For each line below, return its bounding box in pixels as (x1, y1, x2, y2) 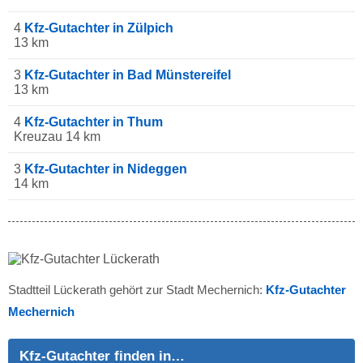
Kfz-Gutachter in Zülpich (24, 21, 173, 36)
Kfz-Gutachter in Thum (24, 115, 163, 130)
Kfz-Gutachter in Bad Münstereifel (24, 68, 231, 83)
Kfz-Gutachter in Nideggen (24, 162, 187, 177)
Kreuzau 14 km (14, 130, 100, 144)
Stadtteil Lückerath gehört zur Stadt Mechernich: (8, 283, 266, 297)
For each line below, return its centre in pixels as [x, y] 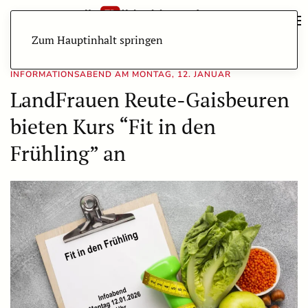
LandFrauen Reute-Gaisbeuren [150, 100]
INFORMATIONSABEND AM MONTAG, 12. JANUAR [121, 74]
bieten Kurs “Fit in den [113, 126]
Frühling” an [68, 153]
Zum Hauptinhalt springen [97, 40]
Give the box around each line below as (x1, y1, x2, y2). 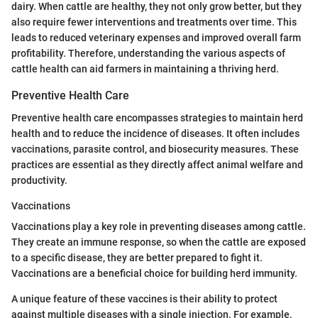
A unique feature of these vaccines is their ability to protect (11, 293, 278, 305)
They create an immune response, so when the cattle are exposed (11, 236, 306, 248)
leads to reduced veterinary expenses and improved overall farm (11, 32, 301, 44)
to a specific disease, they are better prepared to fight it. (11, 252, 263, 264)
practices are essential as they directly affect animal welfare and (11, 159, 303, 171)
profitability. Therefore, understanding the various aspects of (11, 48, 285, 60)
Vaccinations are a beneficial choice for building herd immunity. (11, 268, 297, 280)
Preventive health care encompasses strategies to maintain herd (11, 112, 303, 124)
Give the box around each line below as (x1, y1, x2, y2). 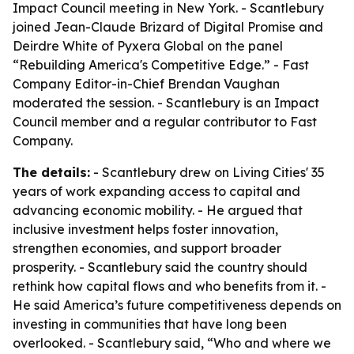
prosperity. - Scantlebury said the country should (13, 259, 307, 275)
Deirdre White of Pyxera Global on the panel (13, 38, 283, 54)
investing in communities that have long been (13, 316, 287, 332)
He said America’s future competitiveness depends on (13, 297, 341, 313)
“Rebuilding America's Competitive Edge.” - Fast (13, 57, 309, 73)
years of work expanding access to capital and (13, 183, 300, 199)
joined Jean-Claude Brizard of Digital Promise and (13, 19, 323, 35)
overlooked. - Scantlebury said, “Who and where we (13, 335, 331, 351)
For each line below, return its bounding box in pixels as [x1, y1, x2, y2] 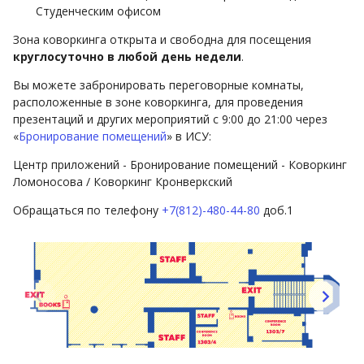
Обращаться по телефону [13, 201, 162, 218]
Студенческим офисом [36, 2, 161, 19]
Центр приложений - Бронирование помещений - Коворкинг [13, 156, 347, 172]
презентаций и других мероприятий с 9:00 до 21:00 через [13, 110, 327, 127]
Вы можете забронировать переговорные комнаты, [13, 76, 304, 93]
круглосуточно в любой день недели [13, 48, 241, 64]
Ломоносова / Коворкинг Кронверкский [13, 173, 232, 189]
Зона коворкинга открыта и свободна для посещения [13, 31, 311, 47]
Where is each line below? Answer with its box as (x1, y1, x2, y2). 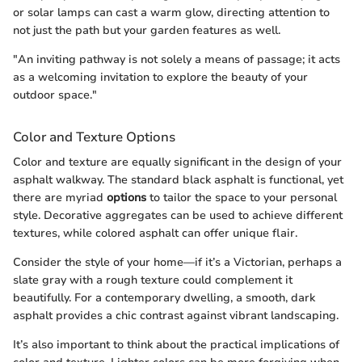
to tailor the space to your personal (146, 190, 337, 206)
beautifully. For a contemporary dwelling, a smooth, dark (13, 290, 315, 306)
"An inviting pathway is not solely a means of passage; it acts (13, 51, 340, 67)
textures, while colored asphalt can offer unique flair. (13, 225, 297, 242)
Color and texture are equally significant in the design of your (13, 154, 342, 170)
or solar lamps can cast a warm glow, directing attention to (13, 4, 330, 20)
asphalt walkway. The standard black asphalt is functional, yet (13, 172, 343, 188)
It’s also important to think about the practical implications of (13, 337, 339, 353)
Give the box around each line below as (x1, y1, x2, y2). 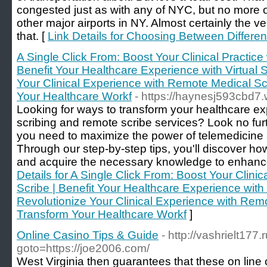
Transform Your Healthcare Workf (17, 208, 187, 221)
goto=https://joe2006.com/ (17, 242, 150, 254)
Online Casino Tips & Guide (17, 229, 159, 241)
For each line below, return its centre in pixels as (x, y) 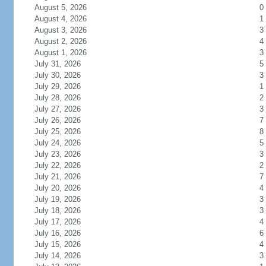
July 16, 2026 (57, 233)
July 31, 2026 (57, 64)
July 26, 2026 (57, 120)
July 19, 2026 (57, 199)
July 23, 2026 (57, 154)
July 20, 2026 (57, 188)
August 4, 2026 (60, 19)
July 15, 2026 (57, 244)
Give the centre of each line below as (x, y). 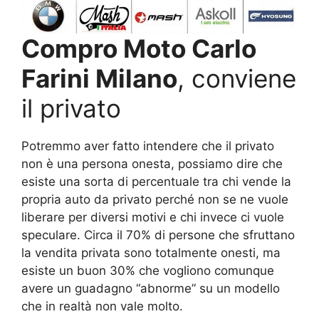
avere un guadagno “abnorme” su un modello (151, 289)
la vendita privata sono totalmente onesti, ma (151, 253)
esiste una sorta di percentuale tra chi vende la (156, 182)
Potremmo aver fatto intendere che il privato (148, 146)
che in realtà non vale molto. (102, 307)
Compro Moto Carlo (139, 49)
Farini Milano (99, 79)
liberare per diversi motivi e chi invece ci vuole (153, 218)
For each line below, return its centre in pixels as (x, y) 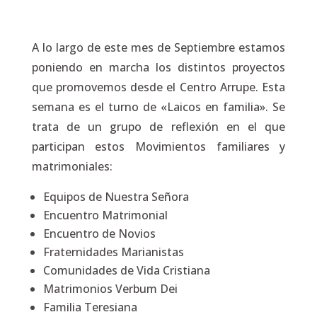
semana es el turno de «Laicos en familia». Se (158, 107)
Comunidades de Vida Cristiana (126, 270)
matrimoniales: (72, 166)
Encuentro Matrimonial (105, 215)
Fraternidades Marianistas (113, 252)
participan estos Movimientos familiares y (158, 146)
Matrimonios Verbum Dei (110, 289)
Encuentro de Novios (99, 234)
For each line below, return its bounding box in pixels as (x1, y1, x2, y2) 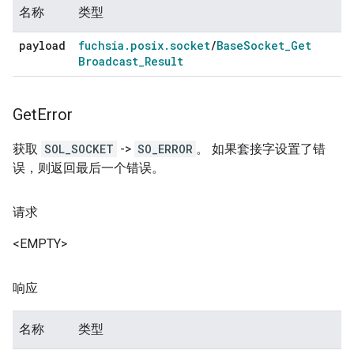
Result (145, 53, 183, 69)
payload (19, 37, 66, 53)
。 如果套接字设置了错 (196, 141, 326, 156)
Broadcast (78, 53, 138, 69)
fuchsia (78, 37, 124, 53)
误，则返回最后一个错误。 (13, 160, 164, 175)
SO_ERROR (137, 141, 193, 156)
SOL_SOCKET (44, 141, 114, 156)
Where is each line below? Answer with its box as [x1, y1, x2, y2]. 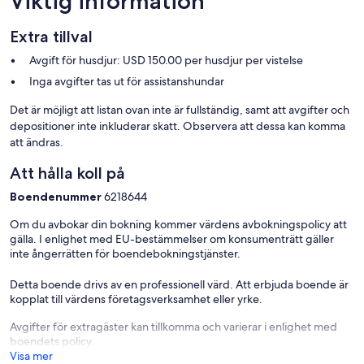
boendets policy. [10, 334, 94, 349]
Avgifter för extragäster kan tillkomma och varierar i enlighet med [10, 319, 337, 335]
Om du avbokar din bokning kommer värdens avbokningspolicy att [10, 217, 347, 232]
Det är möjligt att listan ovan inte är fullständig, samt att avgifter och [10, 102, 349, 118]
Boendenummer [10, 189, 104, 205]
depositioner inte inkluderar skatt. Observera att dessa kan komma [10, 119, 345, 134]
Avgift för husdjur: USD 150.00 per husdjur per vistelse [29, 53, 303, 68]
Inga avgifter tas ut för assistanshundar [29, 74, 224, 89]
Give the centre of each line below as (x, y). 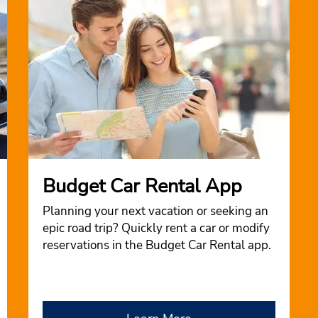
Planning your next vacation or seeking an (155, 211)
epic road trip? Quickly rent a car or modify (156, 228)
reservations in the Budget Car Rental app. (157, 245)
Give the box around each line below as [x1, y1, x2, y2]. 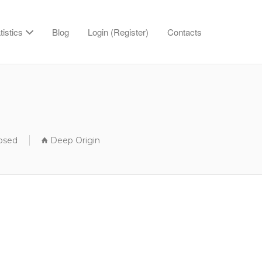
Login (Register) [88, 26, 149, 38]
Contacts [167, 26, 202, 38]
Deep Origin [50, 135, 100, 146]
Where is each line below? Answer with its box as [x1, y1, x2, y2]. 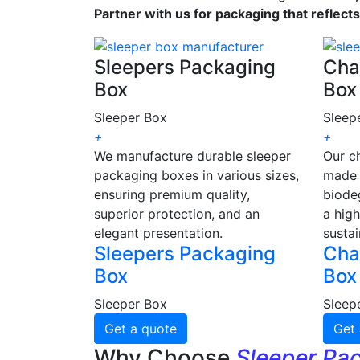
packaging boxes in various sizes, [94, 167, 299, 184]
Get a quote [104, 321, 177, 337]
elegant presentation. [94, 225, 223, 242]
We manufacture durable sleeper [94, 148, 291, 165]
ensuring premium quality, [94, 186, 250, 203]
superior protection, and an [94, 206, 260, 223]
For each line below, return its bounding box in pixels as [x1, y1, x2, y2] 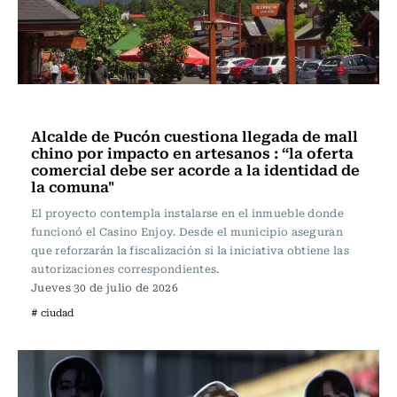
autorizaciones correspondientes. [31, 261, 220, 276]
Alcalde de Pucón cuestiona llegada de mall [31, 124, 358, 147]
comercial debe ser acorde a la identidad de [31, 158, 360, 181]
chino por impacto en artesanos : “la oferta [31, 141, 354, 164]
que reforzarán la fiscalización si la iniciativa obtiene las [31, 242, 349, 258]
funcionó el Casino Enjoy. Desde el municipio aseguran [31, 223, 343, 239]
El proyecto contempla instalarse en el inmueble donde [31, 205, 344, 221]
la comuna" [31, 175, 114, 198]

▶ What to produce: Write out exactly the lines from the one with "Alcalde de Pucón" through the end of the records above, both ends included, and leave out all other lines.

▶ Task response:
Alcalde de Pucón cuestiona llegada de mall [31, 124, 358, 147]
comercial debe ser acorde a la identidad de [31, 158, 360, 181]
chino por impacto en artesanos : “la oferta [31, 141, 354, 164]
que reforzarán la fiscalización si la iniciativa obtiene las [31, 242, 349, 258]
funcionó el Casino Enjoy. Desde el municipio aseguran [31, 223, 343, 239]
El proyecto contempla instalarse en el inmueble donde [31, 205, 344, 221]
la comuna" [31, 175, 114, 198]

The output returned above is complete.